-- The records follows --
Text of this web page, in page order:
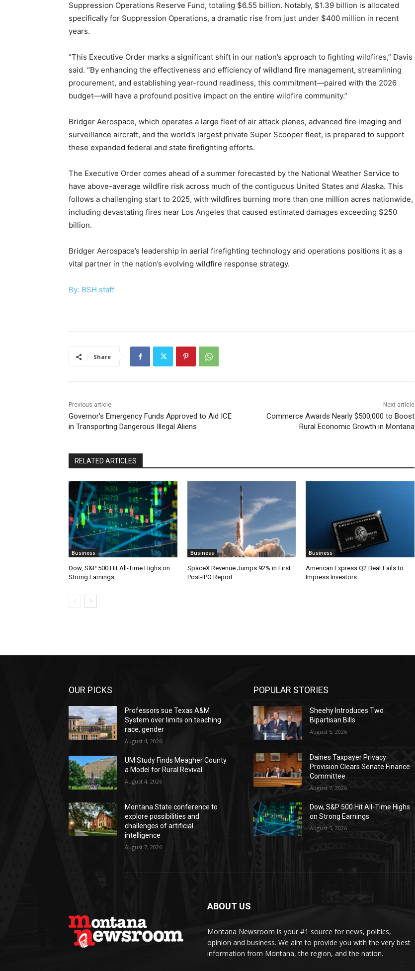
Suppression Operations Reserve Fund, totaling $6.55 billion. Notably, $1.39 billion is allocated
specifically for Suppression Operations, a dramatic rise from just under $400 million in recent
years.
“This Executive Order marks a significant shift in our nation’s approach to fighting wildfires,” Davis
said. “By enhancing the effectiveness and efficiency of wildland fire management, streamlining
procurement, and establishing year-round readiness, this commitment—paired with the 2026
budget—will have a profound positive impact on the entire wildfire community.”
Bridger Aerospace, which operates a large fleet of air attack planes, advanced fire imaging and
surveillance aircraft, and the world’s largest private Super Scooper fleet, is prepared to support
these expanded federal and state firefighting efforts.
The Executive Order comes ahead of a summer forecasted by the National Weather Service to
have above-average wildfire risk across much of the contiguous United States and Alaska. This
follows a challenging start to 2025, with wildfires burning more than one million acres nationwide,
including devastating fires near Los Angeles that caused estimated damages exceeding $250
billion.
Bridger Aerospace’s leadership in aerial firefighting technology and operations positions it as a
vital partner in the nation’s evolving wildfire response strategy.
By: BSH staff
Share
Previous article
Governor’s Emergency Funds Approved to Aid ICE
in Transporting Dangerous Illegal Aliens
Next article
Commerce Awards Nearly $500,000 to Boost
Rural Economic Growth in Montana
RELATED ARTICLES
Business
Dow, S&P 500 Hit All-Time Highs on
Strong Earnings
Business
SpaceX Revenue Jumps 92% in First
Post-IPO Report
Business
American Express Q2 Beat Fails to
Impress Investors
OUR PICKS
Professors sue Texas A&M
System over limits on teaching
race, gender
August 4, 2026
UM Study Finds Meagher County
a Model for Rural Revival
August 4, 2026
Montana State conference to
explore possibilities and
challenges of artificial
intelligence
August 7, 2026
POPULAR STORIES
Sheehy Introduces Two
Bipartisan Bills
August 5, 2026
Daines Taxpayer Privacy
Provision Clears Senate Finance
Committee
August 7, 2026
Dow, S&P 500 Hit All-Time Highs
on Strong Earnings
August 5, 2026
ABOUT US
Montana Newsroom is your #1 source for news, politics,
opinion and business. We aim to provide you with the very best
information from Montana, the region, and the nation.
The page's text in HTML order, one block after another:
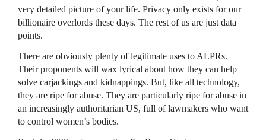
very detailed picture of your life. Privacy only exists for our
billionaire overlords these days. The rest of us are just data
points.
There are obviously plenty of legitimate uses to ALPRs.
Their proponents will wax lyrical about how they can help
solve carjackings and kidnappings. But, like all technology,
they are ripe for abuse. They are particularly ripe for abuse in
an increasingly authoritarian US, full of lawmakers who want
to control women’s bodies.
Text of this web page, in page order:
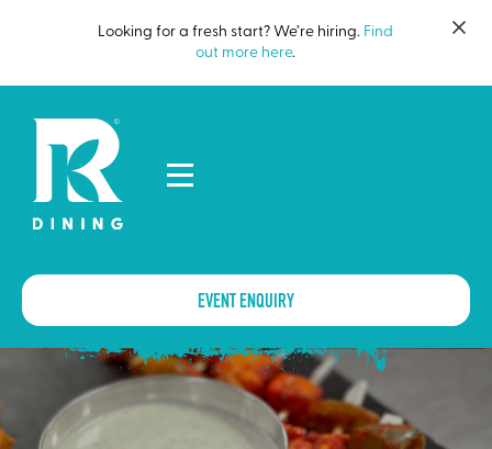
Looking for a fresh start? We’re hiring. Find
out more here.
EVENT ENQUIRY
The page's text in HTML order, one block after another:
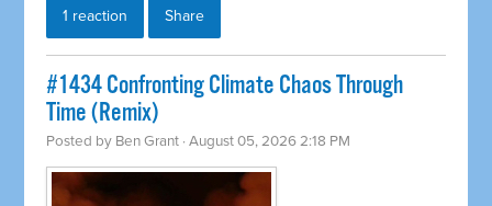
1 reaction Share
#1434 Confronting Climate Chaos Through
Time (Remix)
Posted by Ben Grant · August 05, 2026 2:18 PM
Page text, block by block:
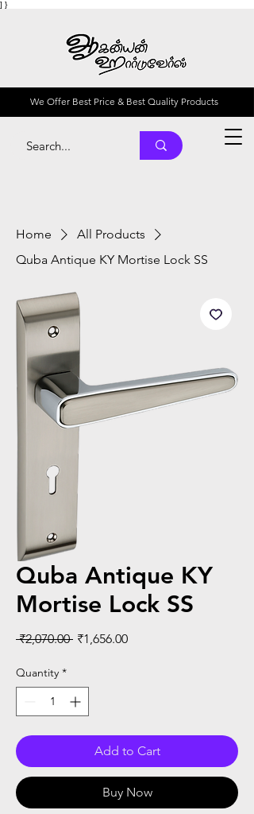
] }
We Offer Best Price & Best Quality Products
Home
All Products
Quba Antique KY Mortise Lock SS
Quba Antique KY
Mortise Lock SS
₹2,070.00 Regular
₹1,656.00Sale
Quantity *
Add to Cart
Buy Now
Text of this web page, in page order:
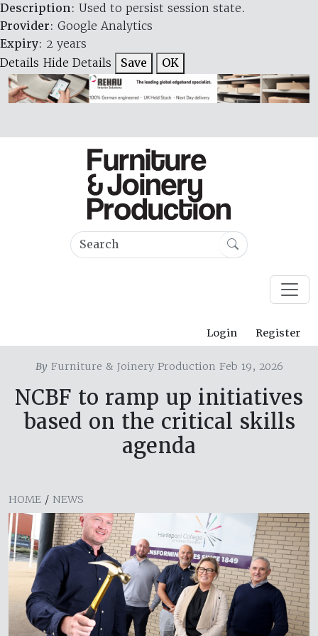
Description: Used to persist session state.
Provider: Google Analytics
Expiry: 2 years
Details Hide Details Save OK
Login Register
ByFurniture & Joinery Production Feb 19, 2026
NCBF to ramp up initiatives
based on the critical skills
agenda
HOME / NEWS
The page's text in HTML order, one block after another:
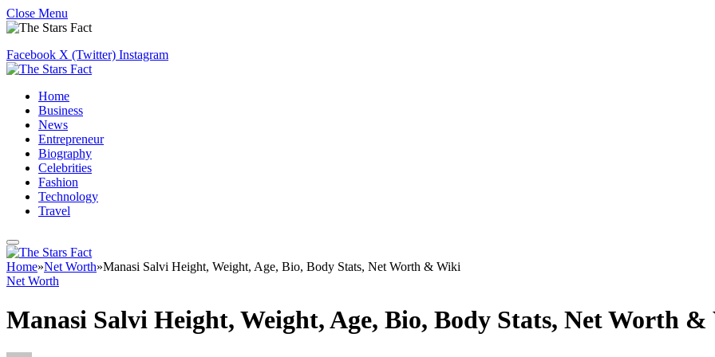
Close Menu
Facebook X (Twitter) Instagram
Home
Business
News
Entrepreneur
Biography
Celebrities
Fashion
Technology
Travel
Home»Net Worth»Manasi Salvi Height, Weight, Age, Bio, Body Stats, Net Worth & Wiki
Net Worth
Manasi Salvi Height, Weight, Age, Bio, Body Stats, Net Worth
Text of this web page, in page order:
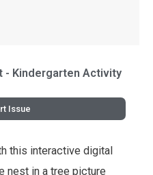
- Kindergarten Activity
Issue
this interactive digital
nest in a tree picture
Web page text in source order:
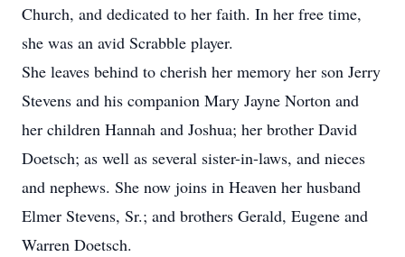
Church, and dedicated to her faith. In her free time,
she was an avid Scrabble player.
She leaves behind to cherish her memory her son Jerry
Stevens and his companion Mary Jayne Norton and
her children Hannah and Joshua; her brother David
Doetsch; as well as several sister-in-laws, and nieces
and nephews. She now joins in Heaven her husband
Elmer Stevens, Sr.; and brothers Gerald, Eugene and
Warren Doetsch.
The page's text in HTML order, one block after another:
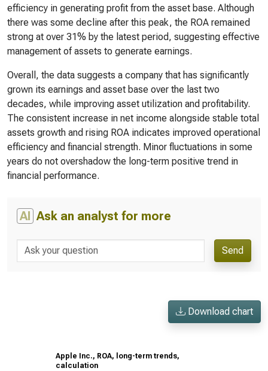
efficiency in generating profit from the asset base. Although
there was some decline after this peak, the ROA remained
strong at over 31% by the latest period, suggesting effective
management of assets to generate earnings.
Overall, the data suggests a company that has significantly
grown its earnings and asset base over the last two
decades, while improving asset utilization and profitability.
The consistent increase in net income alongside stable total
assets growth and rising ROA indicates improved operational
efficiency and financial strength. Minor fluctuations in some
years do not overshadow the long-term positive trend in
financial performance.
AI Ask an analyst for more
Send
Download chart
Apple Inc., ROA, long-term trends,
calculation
-- The records concluded --
• _Exercise_: Copy all lines from the material that contain "data".

• _Solution below_:
billionaire overlords these days. The rest of us are just data
Overall, the data suggests a company that has significantly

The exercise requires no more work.